The Rubáiyát of Omar Khayyám

The Rubáiyát of Omar Khayyám. I.B.H. Jewett.
In: Edward FitzGerald’s The Rubáiyat of Omar Khayyám. Ed. by H. Bloom. Philadelphia, Chelsea House, 2004. p. 21-58.
(From Edward FitzGerald. © 1977 by G.K. Hall & Co.)

Jewett pinpoints interesting moments in the correspondence between Fitzgerald and his mentor, Cowell, comparing their versions of the same Khayyam quatrain, thus illustrating “dramatically the difference between translation and creation”. The importance Fitzgerald attached to his earlier translation of Jami’s Salaman and Absal is also touched upon. Fitzgerald emphatic stipulation that Omar never be published without Salaman was apparently disregarded after his death. The article further gives a brief treatment of the problem of the Persian quatrains’ authenticity and of Khayyam’s possible authorship and possible mysticism.

Paradise enow

Paradise enow. John Hollander.
In: Edward FitzGerald’s The Rubáiyát of Omar Khayyám. Ed. by H. Bloom. Philadelphia, Chelsea House, 2004. p. 185-194.
(From Yale Review 86, nr. 3 July 1998)

Hollander looks at paraphrases and satires inspired by the Rubaiyat and at editions and illustrations of the work.
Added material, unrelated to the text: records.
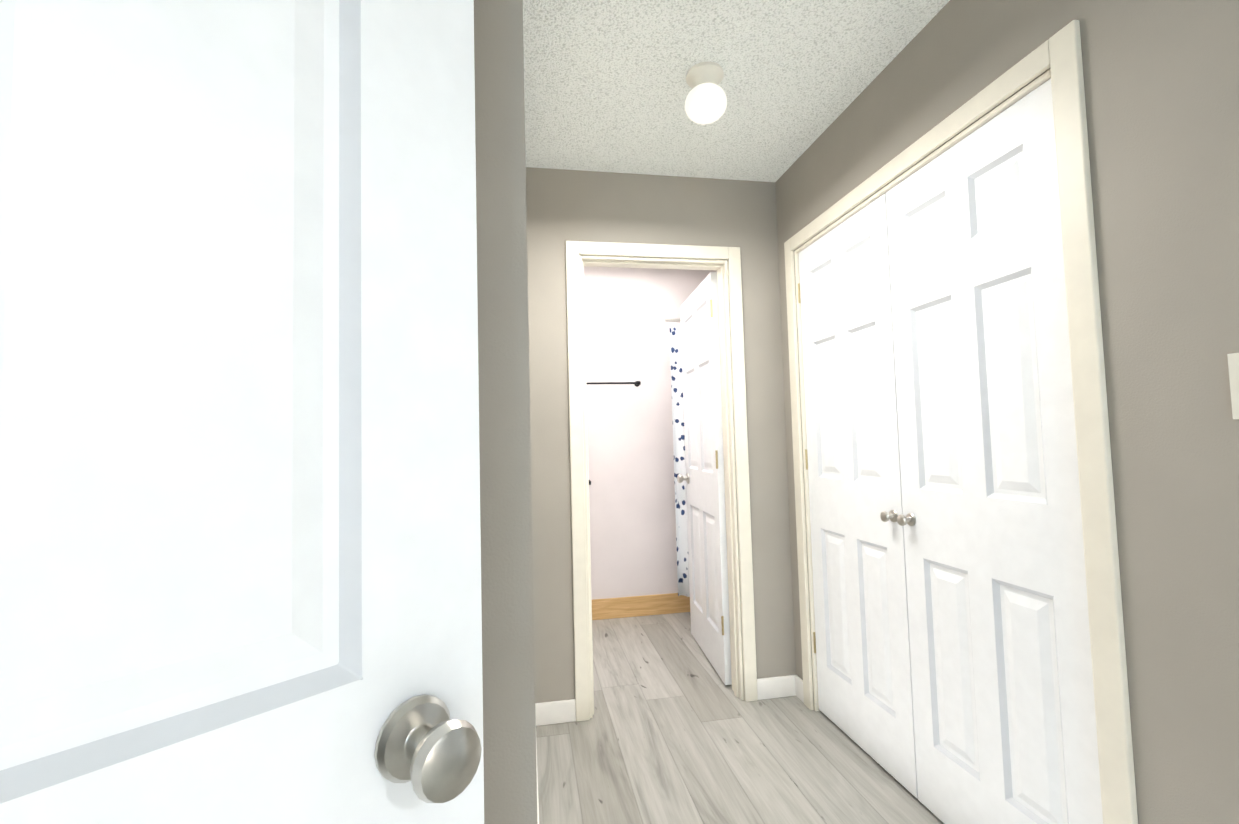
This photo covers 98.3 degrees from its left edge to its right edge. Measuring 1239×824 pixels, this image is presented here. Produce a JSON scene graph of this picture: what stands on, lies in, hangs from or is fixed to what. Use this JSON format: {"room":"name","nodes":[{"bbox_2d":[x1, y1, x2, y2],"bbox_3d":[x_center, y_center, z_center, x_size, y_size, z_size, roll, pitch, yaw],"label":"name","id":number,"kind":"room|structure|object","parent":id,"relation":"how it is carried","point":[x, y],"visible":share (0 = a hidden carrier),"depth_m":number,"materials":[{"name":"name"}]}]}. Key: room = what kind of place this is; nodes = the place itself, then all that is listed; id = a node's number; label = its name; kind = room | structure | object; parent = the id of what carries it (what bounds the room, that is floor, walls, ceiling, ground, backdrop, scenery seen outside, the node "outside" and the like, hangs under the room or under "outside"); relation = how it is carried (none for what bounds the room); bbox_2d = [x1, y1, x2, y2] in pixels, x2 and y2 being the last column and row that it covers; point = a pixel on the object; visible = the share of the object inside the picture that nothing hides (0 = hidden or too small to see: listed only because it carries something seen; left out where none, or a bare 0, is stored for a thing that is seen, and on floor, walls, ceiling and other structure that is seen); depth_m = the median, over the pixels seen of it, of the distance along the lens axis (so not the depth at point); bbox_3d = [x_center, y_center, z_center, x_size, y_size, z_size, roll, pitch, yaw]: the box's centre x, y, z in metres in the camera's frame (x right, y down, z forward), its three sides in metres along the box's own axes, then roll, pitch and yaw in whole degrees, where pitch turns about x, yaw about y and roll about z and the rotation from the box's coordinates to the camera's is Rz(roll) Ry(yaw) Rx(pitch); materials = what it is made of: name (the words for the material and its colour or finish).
{"room":"hallway","nodes":[
{"label":"hallway","id":0,"kind":"room"},
{"bbox_2d":[474,0,536,823],"bbox_3d":[-0.542,0.036,0.695,0.840,2.440,0.115,-1,-3,-10],"label":"wall","id":1,"kind":"structure","parent":0,"point":[509,731],"depth_m":0.71,"materials":[{"name":"grey paint"}]},
{"bbox_2d":[0,0,483,823],"bbox_3d":[-0.414,0.207,0.213,0.171,2.018,0.821,-4,-4,41],"label":"entry door","id":2,"kind":"structure","parent":1,"relation":"in","point":[240,554],"depth_m":0.38,"materials":[{"name":"white paint"}]},
{"bbox_2d":[535,703,538,823],"bbox_3d":[-0.223,1.243,1.462,0.013,0.092,1.673,-1,-3,-10],"label":"baseboard","id":3,"kind":"structure","parent":1,"relation":"attached to","point":[536,706],"depth_m":1.84,"materials":[{"name":"white paint"}]},
{"bbox_2d":[584,266,716,599],"bbox_3d":[0.191,0.175,3.794,2.200,2.440,0.115,-1,-3,-10],"label":"wall","id":4,"kind":"structure","parent":0,"point":[633,546],"depth_m":3.72,"materials":[{"name":"paint"}]},
{"bbox_2d":[586,381,640,386],"bbox_3d":[-0.103,-0.194,3.668,0.510,0.040,0.073,-1,-3,-10],"label":"towel rail","id":5,"kind":"object","parent":4,"relation":"attached to","point":[637,383],"visible":0.58,"depth_m":3.65,"materials":[{"name":"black metal"}]},
{"bbox_2d":[592,593,689,619],"bbox_3d":[0.257,1.322,3.677,1.950,0.135,0.013,-1,-3,-10],"label":"baseboard","id":6,"kind":"structure","parent":4,"relation":"attached to","point":[631,606],"depth_m":3.65,"materials":[{"name":"brown wood"}]},
{"bbox_2d":[526,167,795,702],"bbox_3d":[0.185,0.110,2.506,1.445,2.440,0.115,-1,-3,-10],"label":"wall","id":7,"kind":"structure","parent":0,"point":[563,206],"depth_m":2.48,"materials":[{"name":"beige paint"}]},
{"bbox_2d":[565,241,757,721],"bbox_3d":[0.182,0.277,2.496,0.830,2.105,0.147,-1,-3,-10],"label":"door frame","id":8,"kind":"structure","parent":7,"relation":"attached to","point":[634,254],"depth_m":2.46,"materials":[{"name":"beige paint"}]},
{"bbox_2d":[677,272,731,684],"bbox_3d":[0.464,0.325,2.974,0.171,2.018,0.711,-1,-3,-6],"label":"bathroom door","id":9,"kind":"structure","parent":7,"relation":"in","point":[707,548],"depth_m":2.85,"materials":[{"name":"white paint"}]},
{"bbox_2d":[523,0,949,181],"bbox_3d":[3.219,-1.313,1.145,11.100,0.100,9.400,-1,-3,-10],"label":"ceiling","id":10,"kind":"structure","parent":0,"point":[607,88],"depth_m":1.83,"materials":[{"name":"white paint"}]},
{"bbox_2d":[684,62,726,124],"bbox_3d":[0.292,-1.069,1.820,0.144,0.163,0.144,-1,-3,-10],"label":"hall light","id":11,"kind":"object","parent":10,"relation":"attached to","point":[706,101],"visible":1,"depth_m":1.78,"materials":[{"name":"white glass"}]},
{"bbox_2d":[536,612,943,823],"bbox_3d":[3.287,1.223,1.015,11.100,0.100,9.400,-1,-3,-10],"label":"floor","id":12,"kind":"structure","parent":0,"point":[674,730],"depth_m":2.03,"materials":[{"name":"laminate"}]},
{"bbox_2d":[775,0,1238,823],"bbox_3d":[1.028,0.038,1.546,0.115,2.440,2.070,-1,-3,-10],"label":"wall","id":13,"kind":"structure","parent":0,"point":[1161,90],"depth_m":1.05,"materials":[{"name":"beige paint"}]},
{"bbox_2d":[798,193,917,798],"bbox_3d":[0.889,0.269,2.093,0.087,2.018,0.607,-1,-3,-10],"label":"double door","id":14,"kind":"structure","parent":13,"relation":"in","point":[861,639],"depth_m":2.03,"materials":[{"name":"white paint"}]},
{"bbox_2d":[784,20,1137,823],"bbox_3d":[0.978,0.220,1.802,0.131,2.105,1.350,-1,-3,-10],"label":"door frame","id":15,"kind":"structure","parent":13,"relation":"attached to","point":[1060,52],"depth_m":1.18,"materials":[{"name":"beige paint"}]},
{"bbox_2d":[886,78,1102,823],"bbox_3d":[0.994,0.236,1.495,0.087,2.018,0.607,-1,-3,-10],"label":"double door","id":16,"kind":"structure","parent":13,"relation":"in","point":[990,521],"depth_m":1.44,"materials":[{"name":"white paint"}]},
{"bbox_2d":[1227,353,1238,418],"bbox_3d":[1.072,-0.046,0.903,0.017,0.115,0.070,-1,-3,-10],"label":"light switch","id":17,"kind":"object","parent":13,"relation":"attached to","point":[1233,362],"visible":1,"depth_m":0.93,"materials":[{"name":"white plastic"}]},
{"bbox_3d":[1.342,0.122,3.353,0.115,2.440,1.155,-1,-3,-10],"label":"wall","id":18,"kind":"structure","parent":0,"visible":0},
{"bbox_2d":[665,318,689,596],"bbox_3d":[0.785,0.267,3.457,0.950,1.751,0.058,-1,-3,-10],"label":"shower curtain","id":19,"kind":"object","parent":18,"relation":"attached to","point":[679,462],"visible":0.1,"depth_m":3.39,"materials":[{"name":"fabric"}]}
]}

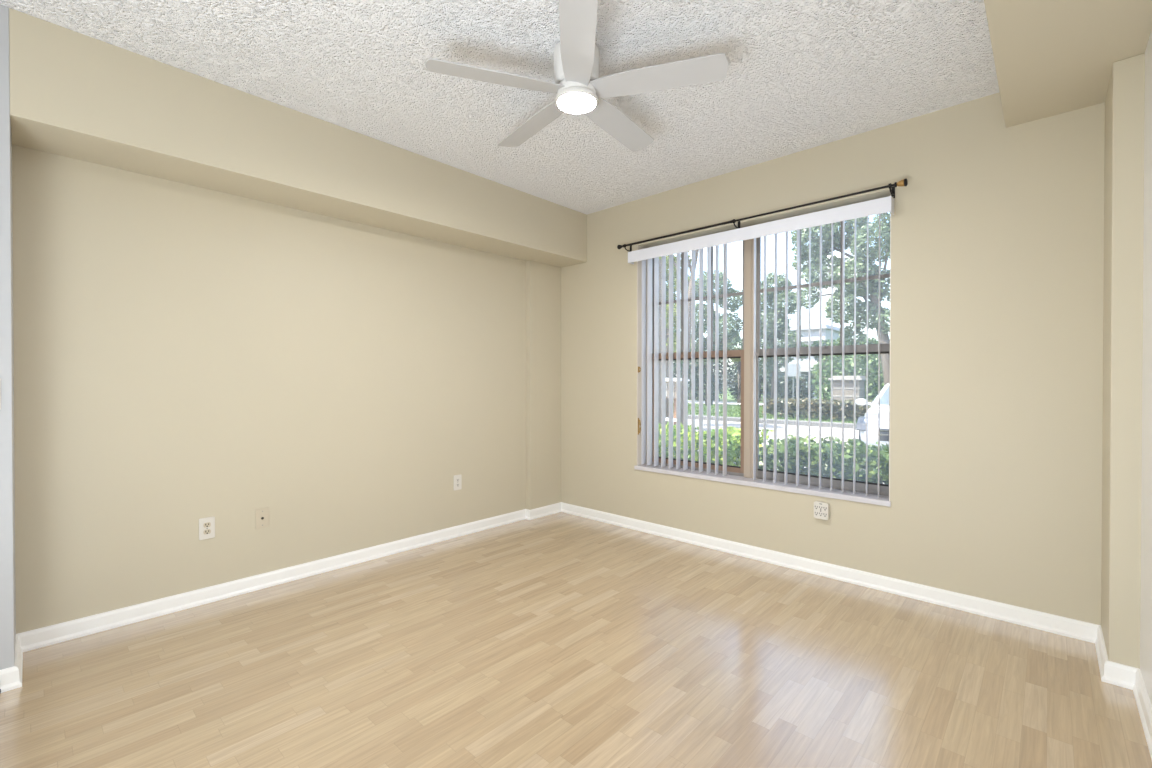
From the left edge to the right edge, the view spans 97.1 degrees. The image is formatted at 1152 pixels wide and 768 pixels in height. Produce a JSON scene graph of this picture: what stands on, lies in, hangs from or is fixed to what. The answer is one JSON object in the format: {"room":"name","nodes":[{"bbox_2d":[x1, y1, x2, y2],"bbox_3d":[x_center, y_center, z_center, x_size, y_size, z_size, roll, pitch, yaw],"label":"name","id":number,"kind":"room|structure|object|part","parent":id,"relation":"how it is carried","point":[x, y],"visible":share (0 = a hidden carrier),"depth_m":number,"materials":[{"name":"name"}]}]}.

Forgetting FitzGerald’s Rubáiyát

Forgetting FitzGerald’s Rubáiyát. Erik Gray.
In: Edward FitzGerald’s The Rubáiyát of Omar Khayyám. Ed. by H. Bloom. Philadelphia, Chelsea House, 2004. p. 209-226.
(From SEL 41 (2001), nr. 4 (Autumn), p. 765-793.)

Gray argues that critics seem to have taken Fitzgerald at his word, who constantly advises in the Rubaiyat to ‘forget’. After a brief discussion of Tennyson’s poetry (also very concerned with the question of memory), Gray moves to examine the formal means Fitzgerald uses to efface his poem from the reader’s memory. Considering the poem’s publication history, the author suggests that “readers have never forgotten the Rubaiyat paradoxically because they are unable to remember it precisely”. “The poem is forgetful, or at least absent-minded, at every level: the rendition of the Persian, the rhymes, the quatrains, the different editions – all simultaneously recollect and efface dead selves.”

Bernard Quaritch and ‘My Omar’ – The struggle for FitzGerald’s Rubáiyát

Bernard Quaritch and ‘My Omar’ – The struggle for FitzGerald’s Rubáiyát. Arthur Freeman.
In: Edward FitzGerald’s The Rubáiyát of Omar Khayyám. Ed. by H. Bloom. Philadelphia, Chelsea House, 2004. p. 169-183.
(From The Book Collector, special issue. 1997)

As a publisher, Bernard Quaritch’s principal claim to memory lies in his association with Edward FitzGerald. Quaritch’s imprint appears on the first four editions of The Rubaiyat of Omar Khayyam. His instrumentality in popularising The Rubaiyat was well recognised in its time. The publication history of The Rubaiyat is narrated.

Edward Fitzgerald and Other Men’s Flowers: Allusion in the Rubaiyat of Omar Khayyam

Edward Fitzgerald and Other Men’s Flowers: Allusion in the Rubaiyat of Omar Khayyam. Christopher Decker.
Literary Imagination 6 (2004) 2, pp. 213-239.

One of the most arresting images called to mind in Edward FitzGerald’s Rubáiyát of Omar Khayyám is that of the corpus redivivum, the buried corpse that turns to flowers gently in the grave. The body’s separate members suffer a metamorphosis into other objects that recompose and recollect their bygone looks. Khayyám reflects: I sometimes think that never blows so red The Rose as where some buried Cæsar bled; That every Hyacinth the Garden wears Dropt in its Lap from some once lovely Head. (XVIII)

William Morris, Edward Burne-Jones and ‘The Rubáiyát of Omar Khayyám’

William Morris, Edward Burne-Jones and ‘The Rubáiyát of Omar Khayyám’. Michaela Braesel.
Apollo (2004), (February)

Braesel discusses the manuscript designs by the British artists William Morris (1834-96) and Edward Burne-Jones (1893-98) for The Rubáiyát of Omar Khayyám which was translated in 1859 by Edward Fitzgerald. The author notes that two copies of the manuscript can be differentiated by Burne-Jones’s involvement in the designs, details Morris’s biographer Mackail’s account of the colour scheme adopted for the patterns in the manuscript, and compares the second version of the `Ynglings’ manuscript with patterns on the London manuscript for The Rubáiyát of Omar Khayyám. She notes Morris’s interest in designs featuring female musicians, traces the history of the small manuscript format, and examines Morris and Burne-Jones’s reasons for avoiding illustrating the dramatic segments of the text.